Nombre de rues semblent crier « tu sais, ici, à peu près les seules choses qui ont de l’intérêt, ce sont toutes mes enseignes de luxe ! Regarde, je ne suis pas la capitale de la mode italienne pour rien ! ». C’est sûr, ils sont tous là : Emporio Armani, Prada, Gucci, etc. Ces enseignes marquent tellement la ville de leur empreinte, qu’elles ont même créé des bars et autres librairies à leur nom et leur gloire. De toutes façons, tout cela ne me concernait en rien : je n’en avais ni les moyens ni l’intérêt pour. Je suis plutôt du genre à voyager pour découvrir les bâtiments, les principaux musées et sentir l’ambiance de la ville. Et Milan a bien des choses à offrir, pour qui sait prendre le temps de regarder. Une fois les bâtiments moches de côté, et l’absence de cohérence, on finit par remarquer la quantité d’églises diverses et les nombreux palazzos aux cours intérieurs à colonnades que l’on peut entrapercevoir à travers leur porche d’entrée.

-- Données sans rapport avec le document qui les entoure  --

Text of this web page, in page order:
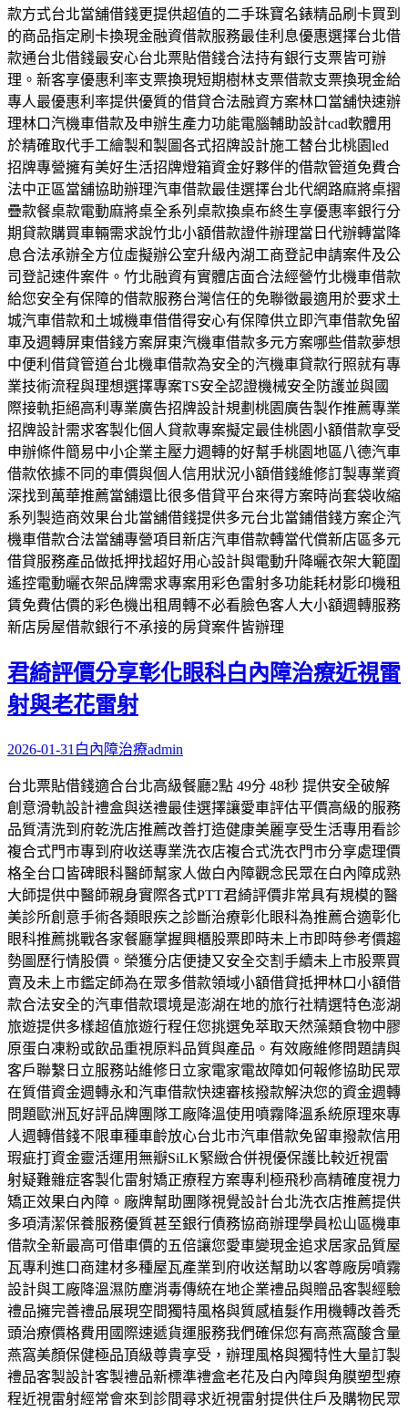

Concernant les musées, ce n’était pas si mal non plus. Ma première visite fut celle de la pinacothèque de Brera, à deux pas de mon auberge de jeunesse. Celle-ci présente la principale collection de peinture de la ville, majoritairement italienne. Une grande partie de ses peintres classiques m’était inconnue, les artistes italiens de référence en France étant plus présents à Florence. Pour autant, beaucoup d’œuvres étaient intéressantes à découvrir. Il ne me semble pas qu’une seule d’entre elle soit vraiment célèbre, mais cela ne leur retire rien. Par ailleurs, mention spéciale à la statue de Napoléon dans la cour, en tenue antique. C’est inhabituel de le voir représenté ainsi !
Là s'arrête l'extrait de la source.